Hey Montrealers, I just saw one Macbook 1.83GHZ Core 2 Duo for $697 at the Bureau en Gros downtown MTL in Gare Centrale.


----------



## iMatt (Dec 3, 2004)

mikeinmontreal said:


> Hey Montrealers, I just saw one Macbook 1.83GHZ Core 2 Duo for $697 at the Bureau en Gros downtown MTL in Gare Centrale.
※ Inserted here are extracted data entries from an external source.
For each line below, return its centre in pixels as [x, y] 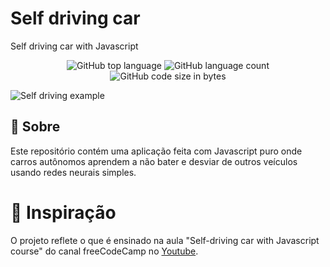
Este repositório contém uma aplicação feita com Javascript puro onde [156, 151]
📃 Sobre [35, 127]
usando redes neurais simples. [73, 172]
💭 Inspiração [63, 212]
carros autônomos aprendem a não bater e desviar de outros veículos [154, 161]
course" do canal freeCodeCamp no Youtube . [104, 251]
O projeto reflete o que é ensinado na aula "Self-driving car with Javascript [165, 240]
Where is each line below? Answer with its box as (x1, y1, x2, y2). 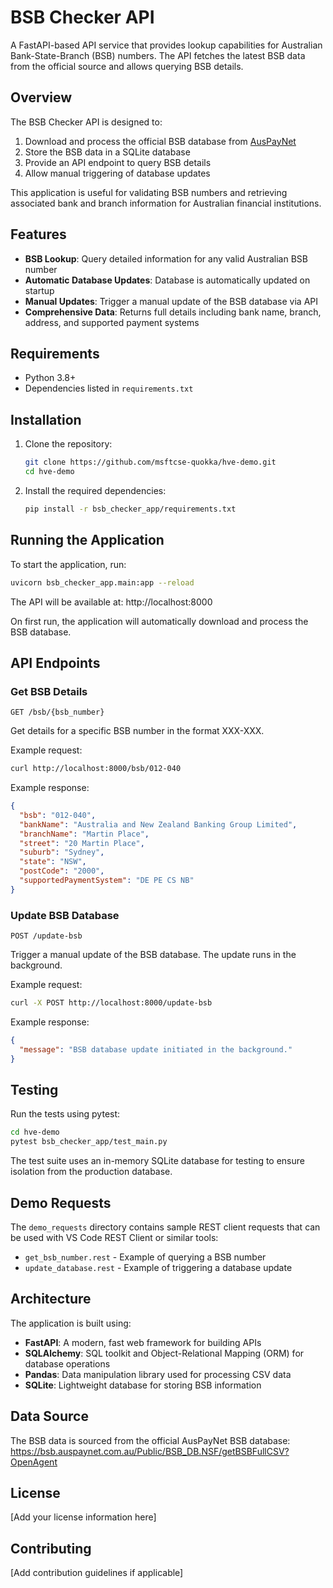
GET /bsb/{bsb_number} (10, 707, 105, 718)
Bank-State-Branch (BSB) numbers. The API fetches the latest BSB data (10, 49, 306, 61)
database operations (24, 1357, 111, 1370)
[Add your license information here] (10, 1511, 157, 1523)
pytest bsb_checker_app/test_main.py (10, 1137, 168, 1147)
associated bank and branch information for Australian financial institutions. (10, 197, 322, 209)
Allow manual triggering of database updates (24, 167, 211, 179)
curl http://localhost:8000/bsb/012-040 (10, 764, 182, 774)
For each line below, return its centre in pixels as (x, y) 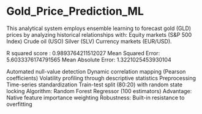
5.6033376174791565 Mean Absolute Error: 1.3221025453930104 (89, 59)
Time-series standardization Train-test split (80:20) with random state (94, 85)
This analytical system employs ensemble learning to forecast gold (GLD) (99, 28)
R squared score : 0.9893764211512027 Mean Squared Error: (83, 53)
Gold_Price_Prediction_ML (75, 11)
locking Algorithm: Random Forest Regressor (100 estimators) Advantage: (99, 91)
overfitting (19, 104)
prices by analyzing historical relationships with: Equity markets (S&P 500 (99, 34)
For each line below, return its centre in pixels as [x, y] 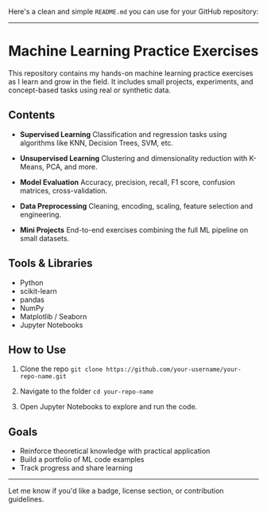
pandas [32, 299]
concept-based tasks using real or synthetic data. [90, 90]
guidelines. [26, 499]
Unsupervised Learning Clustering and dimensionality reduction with [133, 158]
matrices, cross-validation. [64, 190]
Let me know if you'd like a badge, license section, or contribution [116, 491]
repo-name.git [43, 377]
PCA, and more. [72, 166]

Holy cow. At that price my first thought is "what's wrong with it?"


----------



## mikeinmontreal (Oct 13, 2005)

I posted it on RFD and someone already picked it up. The buyer states the clerk was putting up another liquidation Macbook for $999. Maybe the 2.0GHZ C2D with Superdrive. I will check it out later before boarding my train.


----------



## Silver Back (May 30, 2005)

mikeinmontreal said:


> I posted it on RFD and someone already picked it up. The buyer states the clerk was putting up another liquidation Macbook for $999. Maybe the 2.0GHZ C2D with Superdrive. I will check it out later before boarding my train.


What is RFD???


----------



## Silver Back (May 30, 2005)

What is RFD????


----------



## Ants (May 6, 2003)

Red Flag Deals - RedFlagDeals.com Forums - Canada's Shopping Deals and Coupons Community


----------



## HowEver (Jan 11, 2005)

Or, more specifically,

Comp - Bureau en Gros Gare Centrale-Macbook 1.83GHZ C2D $697 - RedFlagDeals.com Forums


----------



## mikeinmontreal (Oct 13, 2005)

Arrgh! I went by last night and again this morning. No liquidation Macs left. The $999 Macbook ended up being a MBP Core Duo 2.0GHZ and it was in the back when I was there yesterday morning.


----------